EXERCISE DATA:
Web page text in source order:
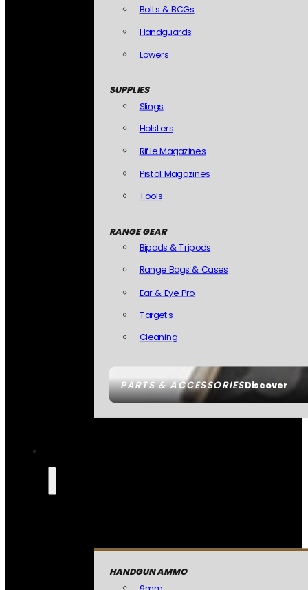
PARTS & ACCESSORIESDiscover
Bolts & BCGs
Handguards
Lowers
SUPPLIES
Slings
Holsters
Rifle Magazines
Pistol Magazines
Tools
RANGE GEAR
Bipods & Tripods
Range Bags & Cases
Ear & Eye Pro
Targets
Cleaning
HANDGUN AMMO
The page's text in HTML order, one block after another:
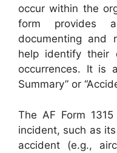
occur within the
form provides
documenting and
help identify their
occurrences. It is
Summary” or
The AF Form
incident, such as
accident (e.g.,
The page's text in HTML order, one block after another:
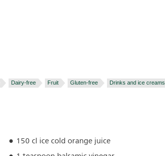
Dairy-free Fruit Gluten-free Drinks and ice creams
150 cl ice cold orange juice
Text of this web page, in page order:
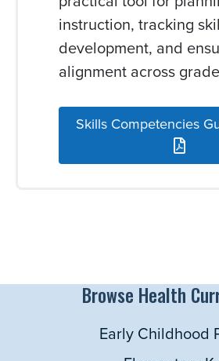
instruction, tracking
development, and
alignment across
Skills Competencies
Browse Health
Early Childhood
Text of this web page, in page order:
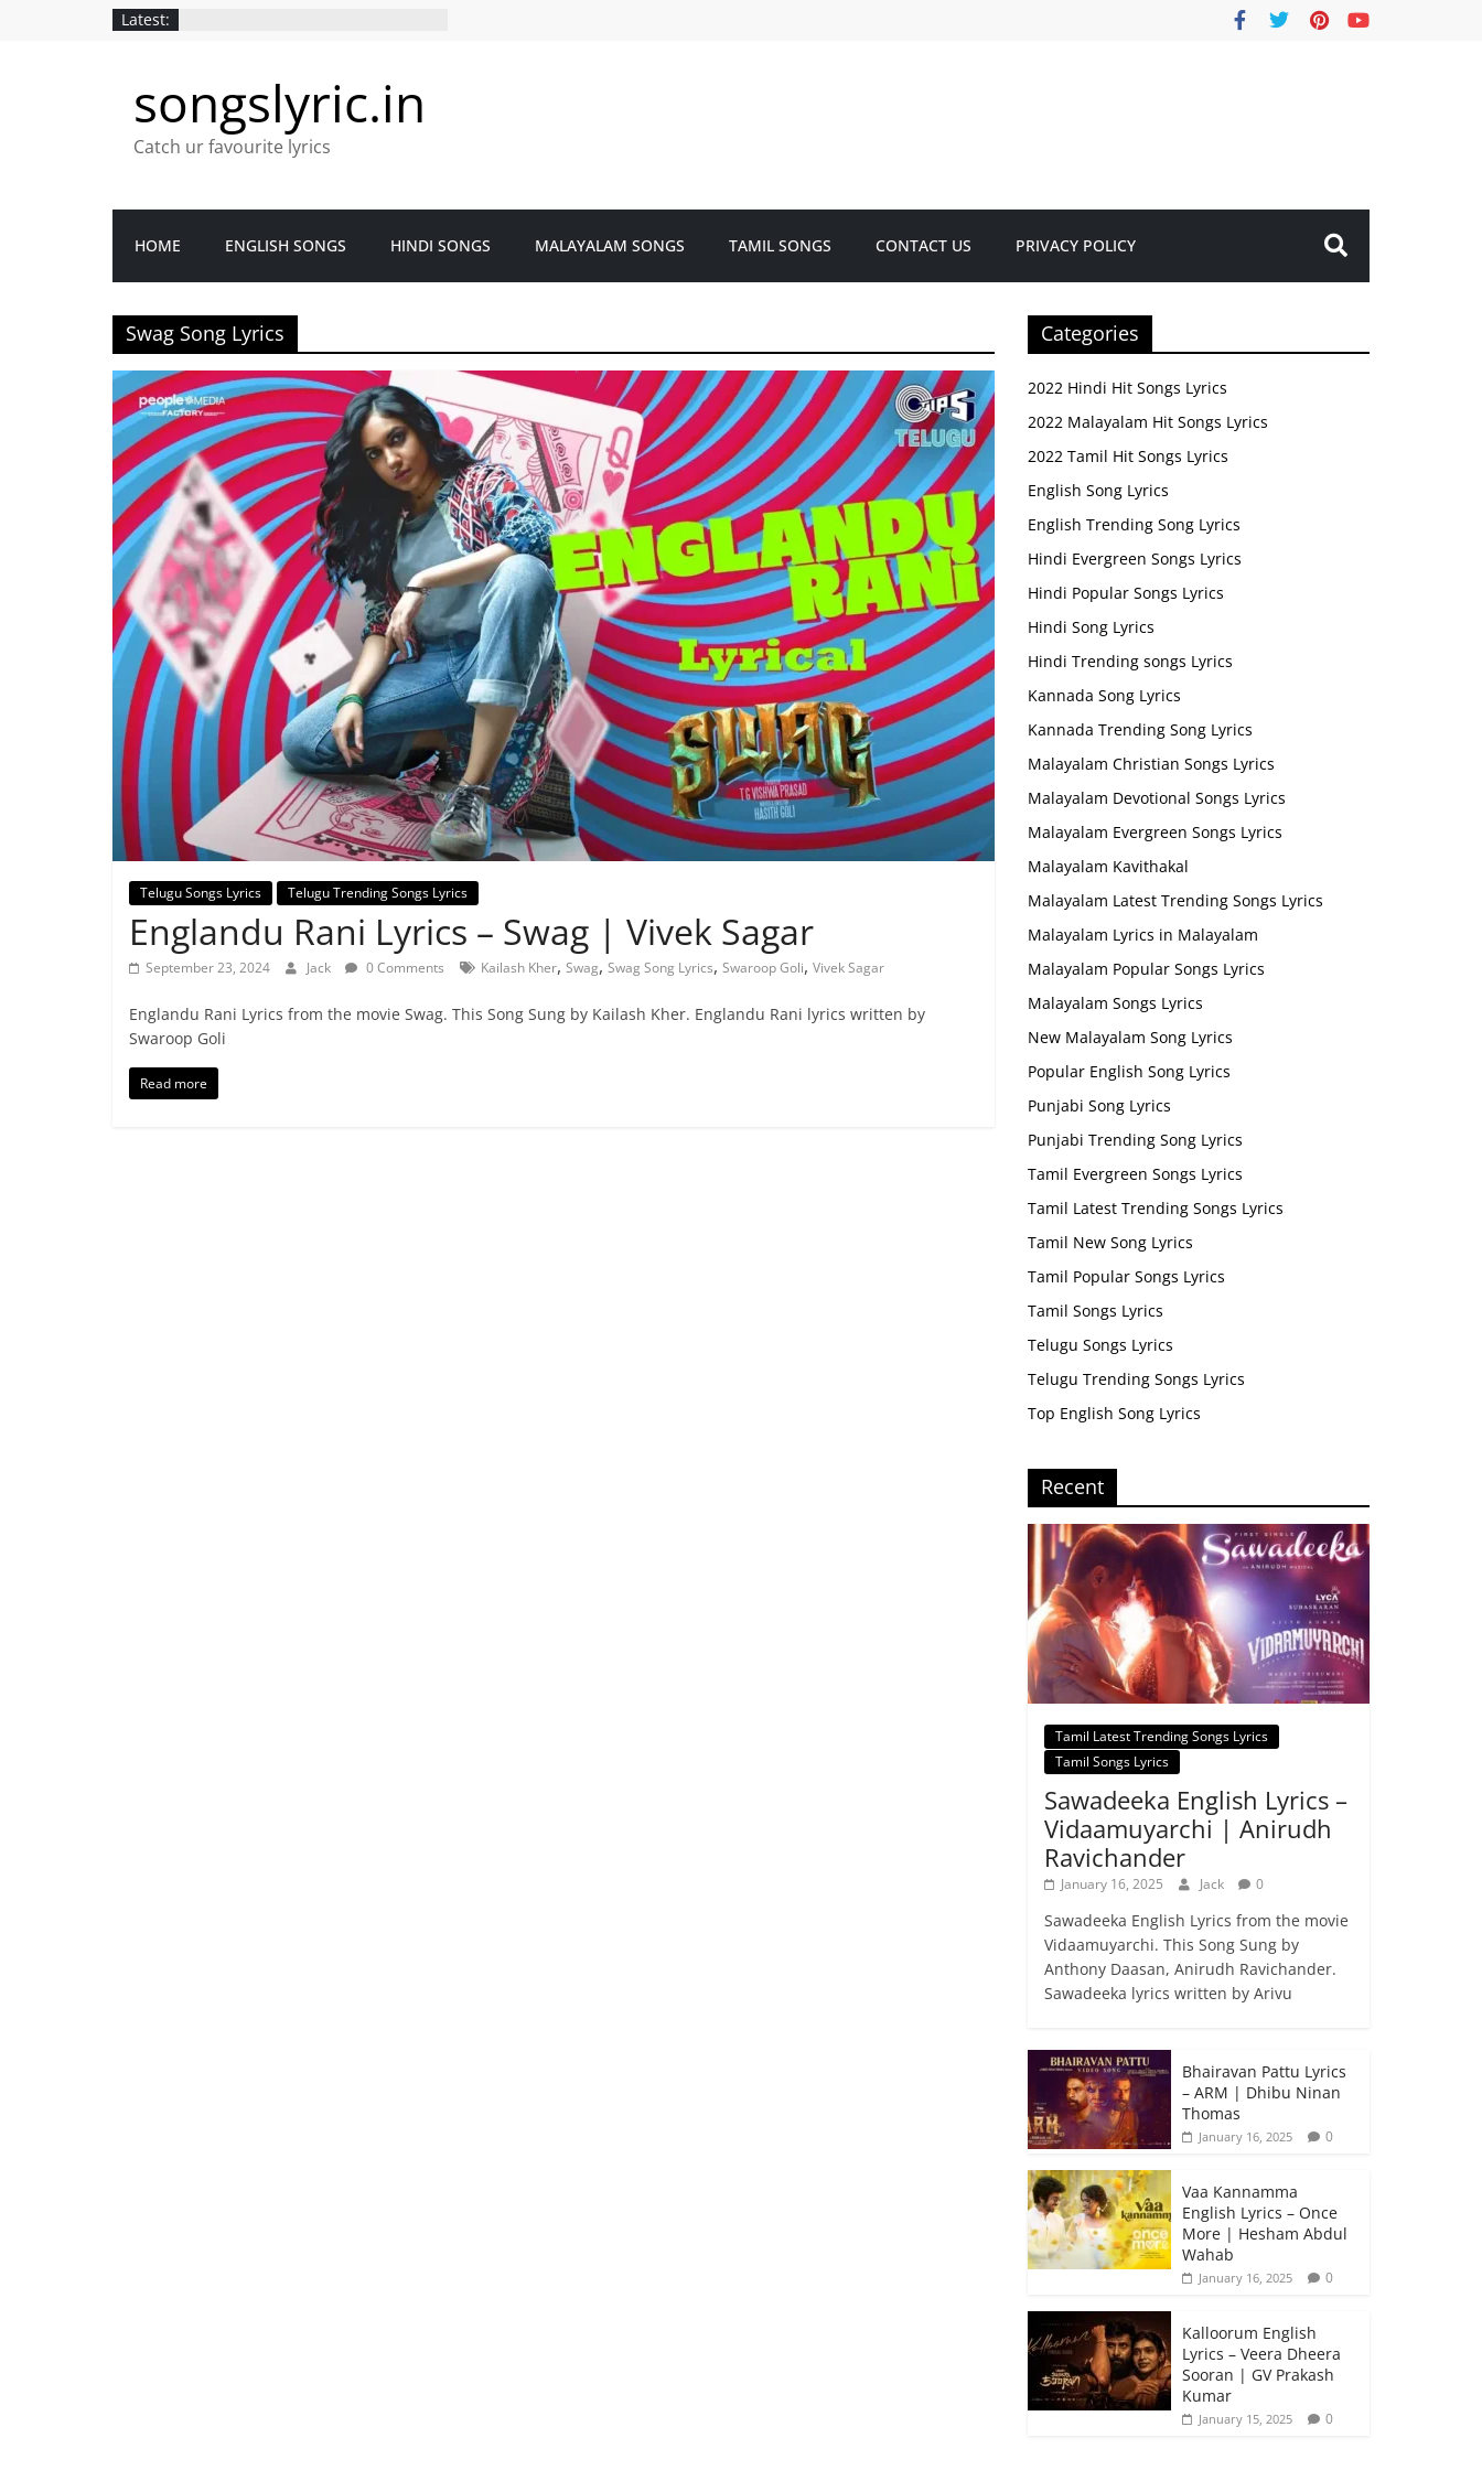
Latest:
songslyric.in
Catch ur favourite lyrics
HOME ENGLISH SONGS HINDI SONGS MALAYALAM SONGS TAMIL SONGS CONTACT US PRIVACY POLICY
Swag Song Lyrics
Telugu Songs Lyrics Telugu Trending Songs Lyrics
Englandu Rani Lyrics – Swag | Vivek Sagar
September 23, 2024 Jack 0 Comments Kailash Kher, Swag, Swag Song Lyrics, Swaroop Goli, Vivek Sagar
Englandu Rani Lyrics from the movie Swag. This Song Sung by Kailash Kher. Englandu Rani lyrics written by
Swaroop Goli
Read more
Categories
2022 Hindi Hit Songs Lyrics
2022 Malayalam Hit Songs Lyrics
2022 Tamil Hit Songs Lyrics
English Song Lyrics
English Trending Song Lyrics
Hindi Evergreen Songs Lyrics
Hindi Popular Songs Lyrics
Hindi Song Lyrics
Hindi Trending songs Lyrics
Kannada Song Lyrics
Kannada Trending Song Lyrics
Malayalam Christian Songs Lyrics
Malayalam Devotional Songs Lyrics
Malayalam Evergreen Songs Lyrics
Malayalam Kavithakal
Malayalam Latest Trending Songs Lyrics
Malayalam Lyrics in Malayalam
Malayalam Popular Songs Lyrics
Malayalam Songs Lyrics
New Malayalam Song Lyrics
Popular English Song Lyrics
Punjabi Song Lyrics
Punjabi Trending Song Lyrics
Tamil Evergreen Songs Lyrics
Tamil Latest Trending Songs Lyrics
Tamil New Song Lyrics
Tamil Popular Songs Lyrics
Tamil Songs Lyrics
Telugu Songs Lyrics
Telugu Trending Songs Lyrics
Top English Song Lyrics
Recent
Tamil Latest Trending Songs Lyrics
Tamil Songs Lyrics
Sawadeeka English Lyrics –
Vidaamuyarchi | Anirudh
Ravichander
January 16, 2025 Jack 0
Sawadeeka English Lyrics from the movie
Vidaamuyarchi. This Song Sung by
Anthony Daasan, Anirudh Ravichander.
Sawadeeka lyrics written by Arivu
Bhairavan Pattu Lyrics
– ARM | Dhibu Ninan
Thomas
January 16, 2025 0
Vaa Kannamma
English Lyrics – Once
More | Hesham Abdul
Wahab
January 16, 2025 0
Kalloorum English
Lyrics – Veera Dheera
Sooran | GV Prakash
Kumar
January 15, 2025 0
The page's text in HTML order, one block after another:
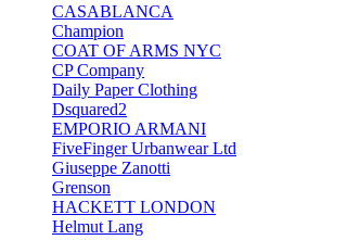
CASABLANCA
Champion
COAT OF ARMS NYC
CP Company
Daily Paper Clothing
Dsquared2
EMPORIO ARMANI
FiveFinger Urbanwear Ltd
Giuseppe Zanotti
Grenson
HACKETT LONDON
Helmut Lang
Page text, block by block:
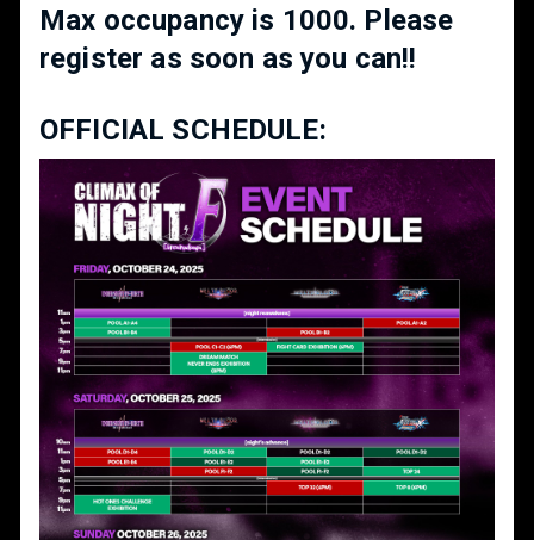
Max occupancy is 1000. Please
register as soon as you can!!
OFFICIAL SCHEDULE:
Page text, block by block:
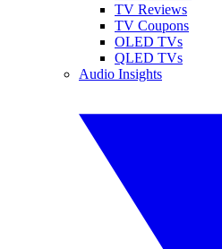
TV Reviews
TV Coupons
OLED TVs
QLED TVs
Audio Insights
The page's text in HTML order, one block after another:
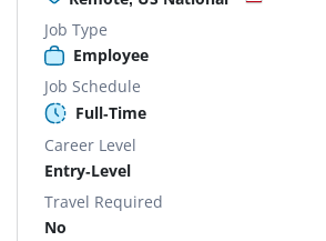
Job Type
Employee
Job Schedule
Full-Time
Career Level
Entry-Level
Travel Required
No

WHAT NEEDS TO BE DONE: Go through the material above, and wherever a line holds the word "Rani", copy it.

SOLVED PROBLEM:
Englandu Rani Lyrics – Swag | Vivek Sagar
Englandu Rani Lyrics from the movie Swag. This Song Sung by Kailash Kher. Englandu Rani lyrics written by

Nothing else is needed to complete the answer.